The balanced chemical equation is $$\mathrm{CO + Cl_2 \rightleftharpoons COCl_2}$$. For every mole of carbon monoxide that reacts, exactly one mole of chlorine reacts and exactly one mole of phosgene ($$\mathrm{COCl_2}$$) is produced.
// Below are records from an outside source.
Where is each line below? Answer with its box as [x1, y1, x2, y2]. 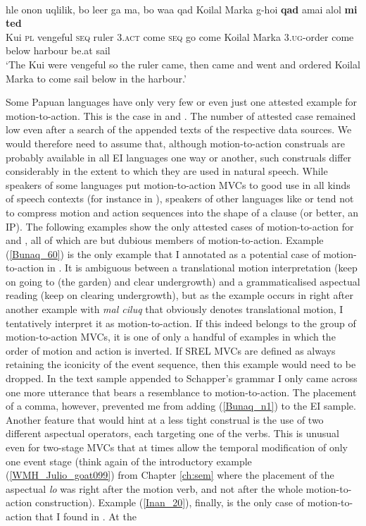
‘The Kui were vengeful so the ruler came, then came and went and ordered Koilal [6, 56, 360, 71]
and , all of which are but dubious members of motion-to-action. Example [6, 233, 324, 247]
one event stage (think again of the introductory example [6, 453, 252, 468]
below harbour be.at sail [6, 43, 111, 58]
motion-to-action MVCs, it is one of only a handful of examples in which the [6, 329, 336, 344]
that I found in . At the [34, 508, 137, 523]
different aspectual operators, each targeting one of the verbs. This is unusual [6, 426, 339, 441]
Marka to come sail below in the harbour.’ [6, 71, 187, 85]
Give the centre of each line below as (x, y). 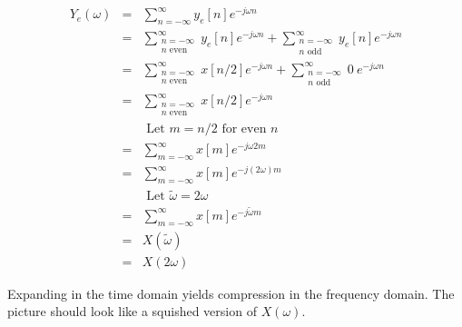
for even (244, 129)
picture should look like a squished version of (132, 311)
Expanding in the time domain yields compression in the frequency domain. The (231, 293)
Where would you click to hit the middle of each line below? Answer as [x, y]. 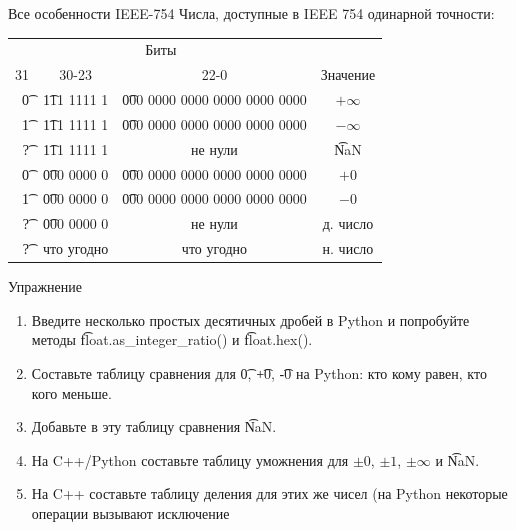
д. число [348, 223]
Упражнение [45, 286]
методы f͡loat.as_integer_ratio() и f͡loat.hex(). [172, 339]
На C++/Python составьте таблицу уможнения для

Initially the 5 L vessel contains 2 moles of CO and 3 moles of Cl$$_2$$, while no COCl$$_2$$ is present. Let $$x$$ be the number of moles of CO that actually react before equilibrium is established. Then the equilibrium mole numbers are obtained by simple subtraction or addition:

Initial moles: $$\mathrm{CO}=2,\; \mathrm{Cl_2}=3,\; \mathrm{COCl_2}=0$$

Change in moles: $$\mathrm{CO}=-x,\; \mathrm{Cl_2}=-x,\; \mathrm{COCl_2}=+x$$

Equilibrium moles: $$\mathrm{CO}=2-x,\; \mathrm{Cl_2}=3-x,\; \mathrm{COCl_2}=x$$

We are told that at equilibrium only one mole of CO is present. Therefore

$$2 - x = 1 \quad\Longrightarrow\quad x = 1.$$

Substituting $$x = 1$$ back into the equilibrium expressions gives

Equilibrium moles: $$\mathrm{CO}=1,\; \mathrm{Cl_2}=2,\; \mathrm{COCl_2}=1.$$

Because the volume of the vessel is 5 L, we convert these moles into molar concentrations using the definition $$\text{concentration} = \dfrac{\text{moles}}{\text{volume}}.$$

$$[\mathrm{CO}] = \dfrac{1}{5}\ \text{M} = 0.2\ \text{M}$$ $$[\mathrm{Cl_2}] = \dfrac{2}{5}\ \text{M} = 0.4\ \text{M}$$ $$[\mathrm{COCl_2}] = \dfrac{1}{5}\ \text{M} = 0.2\ \text{M}$$

The law of mass action states that the equilibrium constant $$K_c$$ for the reaction $$\mathrm{CO + Cl_2 \rightleftharpoons COCl_2}$$ is

$$K_c = \dfrac{[\mathrm{COCl_2}]}{[\mathrm{CO}]\,[\mathrm{Cl_2}]}.$$

Substituting the equilibrium concentrations calculated above, we have

$$K_c = \dfrac{0.2}{(0.2)(0.4)} = \dfrac{0.2}{0.08} = 2.5.$$

Hence, the correct answer is Option A.